• Your instructions: Leave out pictures; repeat exactly the lines from the "Give the box" line through the last of the data below.

BEGIN Supplied data

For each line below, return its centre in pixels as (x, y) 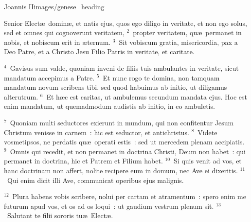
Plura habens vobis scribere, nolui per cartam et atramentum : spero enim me (129, 196)
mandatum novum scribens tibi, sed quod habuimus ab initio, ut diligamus (116, 87)
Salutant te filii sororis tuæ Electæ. (60, 215)
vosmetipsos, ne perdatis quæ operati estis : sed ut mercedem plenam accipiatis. (124, 142)
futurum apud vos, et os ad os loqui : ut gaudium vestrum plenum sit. (109, 206)
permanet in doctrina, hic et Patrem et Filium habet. (83, 161)
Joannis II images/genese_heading (54, 6)
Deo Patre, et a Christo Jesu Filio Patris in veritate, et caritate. (99, 51)
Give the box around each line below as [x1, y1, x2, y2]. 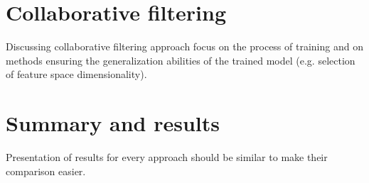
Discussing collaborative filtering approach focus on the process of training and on [6, 39, 363, 54]
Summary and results [6, 109, 220, 138]
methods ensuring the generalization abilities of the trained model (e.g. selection [6, 52, 355, 67]
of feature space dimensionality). [6, 67, 147, 82]
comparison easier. [6, 163, 86, 178]
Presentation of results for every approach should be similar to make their [6, 150, 328, 165]
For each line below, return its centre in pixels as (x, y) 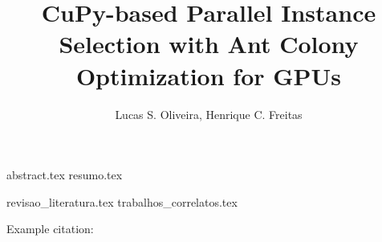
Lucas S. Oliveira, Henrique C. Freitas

END Supplied data

• Output:
Give the box around each line below as [x1, y1, x2, y2]. 
Discussing collaborative filtering approach focus on the process of training and on [6, 39, 363, 54]
Summary and results [6, 109, 220, 138]
methods ensuring the generalization abilities of the trained model (e.g. selection [6, 52, 355, 67]
of feature space dimensionality). [6, 67, 147, 82]
comparison easier. [6, 163, 86, 178]
Presentation of results for every approach should be similar to make their [6, 150, 328, 165]
For each line below, return its centre in pixels as (x, y) 
Lucas S. Oliveira, Henrique C. Freitas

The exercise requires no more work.